- Provided entries
● ● ●
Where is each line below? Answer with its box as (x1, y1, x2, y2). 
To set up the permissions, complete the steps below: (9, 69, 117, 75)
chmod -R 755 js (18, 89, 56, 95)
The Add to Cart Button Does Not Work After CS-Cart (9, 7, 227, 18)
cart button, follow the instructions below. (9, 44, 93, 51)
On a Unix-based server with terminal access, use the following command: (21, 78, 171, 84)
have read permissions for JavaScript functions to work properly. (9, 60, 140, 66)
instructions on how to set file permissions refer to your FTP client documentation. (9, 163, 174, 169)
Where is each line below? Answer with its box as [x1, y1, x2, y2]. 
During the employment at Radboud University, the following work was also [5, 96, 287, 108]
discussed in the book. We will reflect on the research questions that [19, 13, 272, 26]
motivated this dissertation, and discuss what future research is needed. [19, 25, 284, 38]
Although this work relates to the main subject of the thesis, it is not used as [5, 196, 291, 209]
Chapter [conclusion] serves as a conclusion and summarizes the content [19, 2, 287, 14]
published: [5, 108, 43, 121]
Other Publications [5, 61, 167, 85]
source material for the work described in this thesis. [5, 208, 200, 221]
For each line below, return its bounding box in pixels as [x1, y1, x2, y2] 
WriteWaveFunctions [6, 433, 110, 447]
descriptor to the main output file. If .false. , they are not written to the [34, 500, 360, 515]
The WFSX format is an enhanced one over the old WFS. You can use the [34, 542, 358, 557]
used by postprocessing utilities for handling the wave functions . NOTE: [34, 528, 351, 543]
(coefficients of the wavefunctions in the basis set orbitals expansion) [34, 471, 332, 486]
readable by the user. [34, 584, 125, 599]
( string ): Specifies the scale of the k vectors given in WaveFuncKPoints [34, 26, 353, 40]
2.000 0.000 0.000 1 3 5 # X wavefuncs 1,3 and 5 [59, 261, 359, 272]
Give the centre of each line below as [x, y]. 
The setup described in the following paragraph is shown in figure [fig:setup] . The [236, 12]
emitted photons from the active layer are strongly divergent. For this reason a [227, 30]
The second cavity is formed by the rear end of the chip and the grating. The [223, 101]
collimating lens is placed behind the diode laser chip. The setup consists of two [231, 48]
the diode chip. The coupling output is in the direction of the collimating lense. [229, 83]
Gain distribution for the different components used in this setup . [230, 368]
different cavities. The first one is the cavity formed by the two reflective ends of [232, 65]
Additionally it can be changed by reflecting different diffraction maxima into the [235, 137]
● ● ●
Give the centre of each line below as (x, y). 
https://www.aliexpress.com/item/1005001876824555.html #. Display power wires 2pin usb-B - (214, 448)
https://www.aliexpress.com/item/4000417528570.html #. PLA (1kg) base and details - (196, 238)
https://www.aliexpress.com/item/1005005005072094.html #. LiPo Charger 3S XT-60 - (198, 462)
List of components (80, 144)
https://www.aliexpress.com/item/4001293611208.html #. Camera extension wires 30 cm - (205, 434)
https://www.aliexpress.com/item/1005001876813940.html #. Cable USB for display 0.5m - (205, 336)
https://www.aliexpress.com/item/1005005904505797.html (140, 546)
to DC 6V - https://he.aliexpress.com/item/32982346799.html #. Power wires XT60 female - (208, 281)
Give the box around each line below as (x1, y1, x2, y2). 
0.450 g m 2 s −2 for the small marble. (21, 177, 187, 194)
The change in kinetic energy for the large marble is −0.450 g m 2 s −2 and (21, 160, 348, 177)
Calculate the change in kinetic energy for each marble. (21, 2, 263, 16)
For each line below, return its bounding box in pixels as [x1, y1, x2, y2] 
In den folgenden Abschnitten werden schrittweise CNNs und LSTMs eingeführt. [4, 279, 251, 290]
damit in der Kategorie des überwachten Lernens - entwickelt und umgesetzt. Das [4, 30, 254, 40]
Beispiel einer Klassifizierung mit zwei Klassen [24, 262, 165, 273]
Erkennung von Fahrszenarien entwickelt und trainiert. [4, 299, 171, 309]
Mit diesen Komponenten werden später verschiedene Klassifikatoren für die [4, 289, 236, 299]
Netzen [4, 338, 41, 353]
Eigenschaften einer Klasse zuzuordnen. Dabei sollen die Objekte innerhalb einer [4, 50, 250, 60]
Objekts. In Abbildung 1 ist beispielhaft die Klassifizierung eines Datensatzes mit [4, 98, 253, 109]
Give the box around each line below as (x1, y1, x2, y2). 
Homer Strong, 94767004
● ● ●
In the listing above, locate the line containing "https://www.aliexpress.com/item/1005001876824555.html #. Display" and the line containing "The change in kinetic energy for the", then transcribe both and every line between them verbatim.

https://www.aliexpress.com/item/1005001876824555.html #. Display power wires 2pin usb-B - (214, 448)
https://www.aliexpress.com/item/4000417528570.html #. PLA (1kg) base and details - (196, 238)
https://www.aliexpress.com/item/1005005005072094.html #. LiPo Charger 3S XT-60 - (198, 462)
List of components (80, 144)
https://www.aliexpress.com/item/4001293611208.html #. Camera extension wires 30 cm - (205, 434)
https://www.aliexpress.com/item/1005001876813940.html #. Cable USB for display 0.5m - (205, 336)
https://www.aliexpress.com/item/1005005904505797.html (140, 546)
to DC 6V - https://he.aliexpress.com/item/32982346799.html #. Power wires XT60 female - (208, 281)
Give the box around each line below as (x1, y1, x2, y2). 
0.450 g m 2 s −2 for the small marble. (21, 177, 187, 194)
The change in kinetic energy for the large marble is −0.450 g m 2 s −2 and (21, 160, 348, 177)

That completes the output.